*** INPUT MATERIAL ***
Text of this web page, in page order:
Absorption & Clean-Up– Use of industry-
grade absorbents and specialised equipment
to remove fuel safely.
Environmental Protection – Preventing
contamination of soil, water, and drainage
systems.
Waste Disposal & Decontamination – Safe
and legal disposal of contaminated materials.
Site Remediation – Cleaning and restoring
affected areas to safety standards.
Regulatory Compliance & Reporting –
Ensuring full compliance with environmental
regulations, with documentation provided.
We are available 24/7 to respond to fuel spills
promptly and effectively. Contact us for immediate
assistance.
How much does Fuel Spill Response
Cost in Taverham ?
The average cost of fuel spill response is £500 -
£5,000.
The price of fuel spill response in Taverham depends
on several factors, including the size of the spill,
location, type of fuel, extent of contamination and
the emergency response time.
*** End of INPUT MATERIAL ***
*** INPUT MATERIAL ***
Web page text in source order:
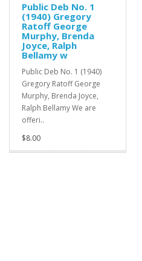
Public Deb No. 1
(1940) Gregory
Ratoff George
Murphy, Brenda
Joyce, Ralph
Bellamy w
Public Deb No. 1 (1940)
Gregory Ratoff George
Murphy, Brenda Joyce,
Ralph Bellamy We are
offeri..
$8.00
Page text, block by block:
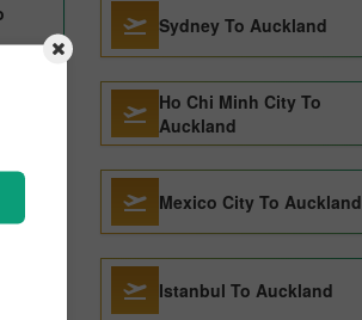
*** End of INPUT MATERIAL ***
*** INPUT MATERIAL ***
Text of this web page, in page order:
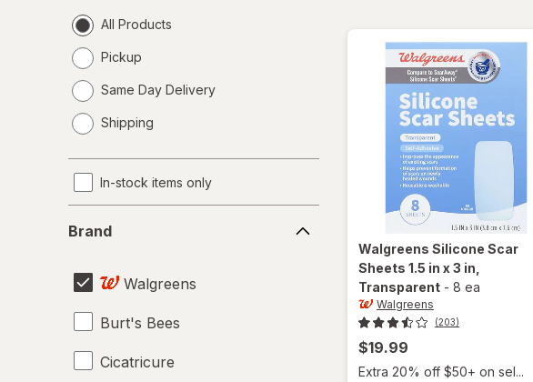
*** End of INPUT MATERIAL ***
### GOAL OF THE EXERCISE
Starting at the line containing "Web page text" and stopping at the line containing "Page text, block", output every line above exactly, both ends included, with pictures omitted.

### OUTPUT OF THE EXERCISE
Web page text in source order:
Public Deb No. 1
(1940) Gregory
Ratoff George
Murphy, Brenda
Joyce, Ralph
Bellamy w
Public Deb No. 1 (1940)
Gregory Ratoff George
Murphy, Brenda Joyce,
Ralph Bellamy We are
offeri..
$8.00
Page text, block by block:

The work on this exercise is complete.